Final answer:
The velocity of the wind relative to the cyclist, who is traveling due east at 12 km/h, with the wind blowing from the south-west at 5 km/h, can be calculated using vector addition. The wind's component that is relevant to the cyclist is the one perpendicular to their direction of movement, yielding an effective north-east velocity of approximately 3.54 km/h.
Step-by-step explanation:
To find the velocity of the wind relative to the cyclist who is traveling due east at 12 km/h, with the wind blowing from the south-west at 5 km/h, we need to use vector addition. The wind has a component blowing towards the north-east (opposite to south-west direction) and another component blowing towards the south-east. However, since the cyclist is moving east, we only need to consider the component of the wind's velocity that is perpendicular to the cyclist's velocity, which is blowing from the south-west towards the north-east.
Using vector addition:
- Break down the wind velocity into two perpendicular components: one in the direction of the cyclist's travel (eastward) and the other perpendicular to it (northward).

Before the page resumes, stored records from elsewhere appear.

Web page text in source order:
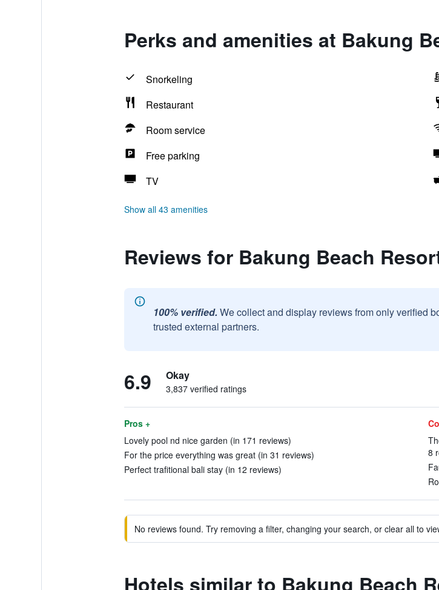
Perks and amenities at Bakung
Snorkeling
Restaurant
Room service
Free parking
TV
Show all 43 amenities
Reviews for Bakung Beach
100% verified. We collect and display reviews from only verified
trusted external partners.
6.9 Okay
3,837 verified ratings
Pros +
Lovely pool nd nice garden (in 171 reviews)
For the price everything was great (in 31 reviews)
Perfect trafitional bali stay (in 12 reviews)
8
No reviews found. Try removing a filter, changing your search, or clear all to
Hotels similar to Bakung Beach
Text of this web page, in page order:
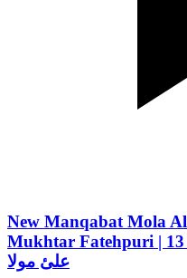
New Manqabat Mola
Mukhtar Fatehpuri |
علئ مولا
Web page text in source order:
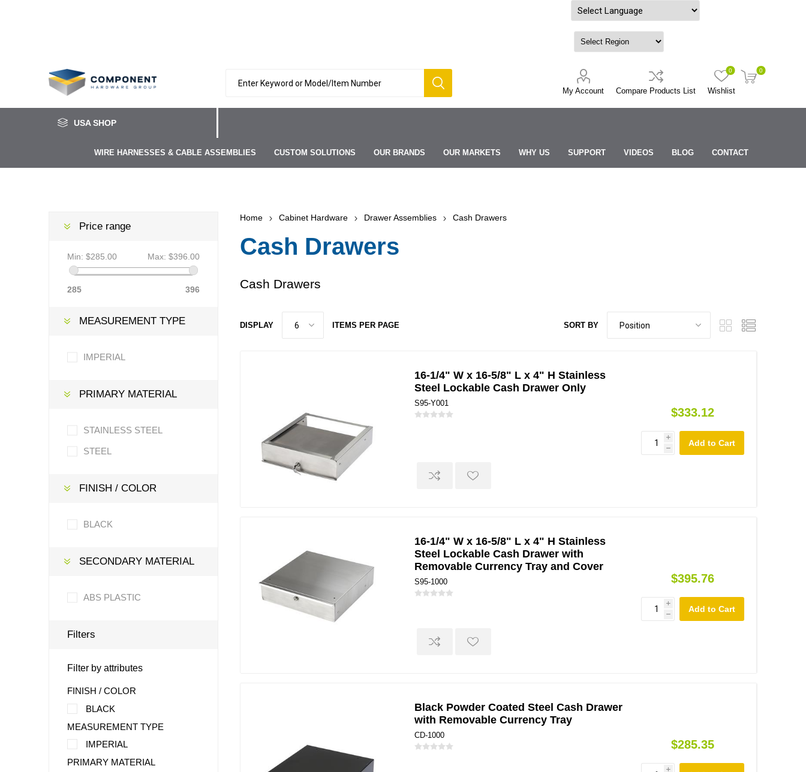
My Account Compare Products List Wishlist
0 0
USA SHOP
WIRE HARNESSES & CABLE ASSEMBLIES CUSTOM SOLUTIONS OUR BRANDS OUR MARKETS WHY US SUPPORT VIDEOS BLOG CONTACT
Home Cabinet Hardware Drawer Assemblies Cash Drawers
Cash Drawers
Cash Drawers
SORT BY
DISPLAY ITEMS PER PAGE
16-1/4" W x 16-5/8" L x 4" H Stainless
Steel Lockable Cash Drawer Only
S95-Y001
$333.12
i
h
16-1/4" W x 16-5/8" L x 4" H Stainless
Steel Lockable Cash Drawer with
Removable Currency Tray and Cover
S95-1000 $395.76
i
h
Black Powder Coated Steel Cash Drawer
with Removable Currency Tray
CD-1000
$285.35
i
Price range
Min: $285.00 Max: $396.00
285 396
MEASUREMENT TYPE
IMPERIAL
PRIMARY MATERIAL
STAINLESS STEEL
STEEL
FINISH / COLOR
BLACK
SECONDARY MATERIAL
ABS PLASTIC
Filters
Filter by attributes
FINISH / COLOR
BLACK
MEASUREMENT TYPE
IMPERIAL
PRIMARY MATERIAL
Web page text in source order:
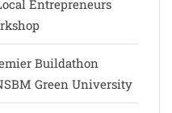
Entrepreneurs
Buildathon
Green University
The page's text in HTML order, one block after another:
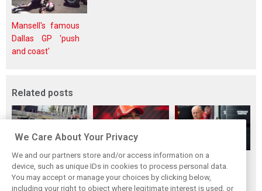
Mansell's famous
Dallas GP 'push
and coast'
Related posts
Vasseur explains
Ferrari’s ’most
important’
Hamilton upbeat
on Ferrari future:
‘The second half
Vasseur owns up:
‘Too many
mistakes’ cost
We Care About Your Privacy
We and our partners store and/or access information on a
device, such as unique IDs in cookies to process personal data.
You may accept or manage your choices by clicking below,
including your right to object where legitimate interest is used, or
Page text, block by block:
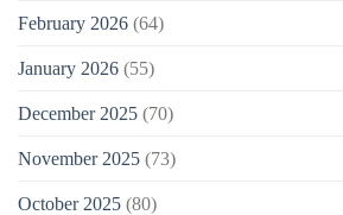
February 2026 (64)
January 2026 (55)
December 2025 (70)
November 2025 (73)
October 2025 (80)
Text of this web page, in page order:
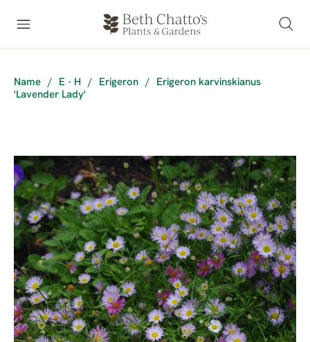
Name / E - H / Erigeron /
Erigeron karvinskianus
'Lavender Lady'

- Because the wind direction is from the south-west, these components have equal magnitude since south-west is 45 degrees off of both the south and west axes.
- The eastward wind component is canceled out by the cyclist's travel, so we focus on the northward component.
- Since the angle is 45 degrees, and using basic trigonometry, the northward (and eastward) component of the wind's velocity is 5 km/h * cos(45 degrees) = 5 km/h * 0.7071 ≈ 3.54 km/h.
Therefore, the cyclist feels the wind coming from the side, from the south-west, with an effective velocity of 3.54 km/h to the north-east relative to their movement.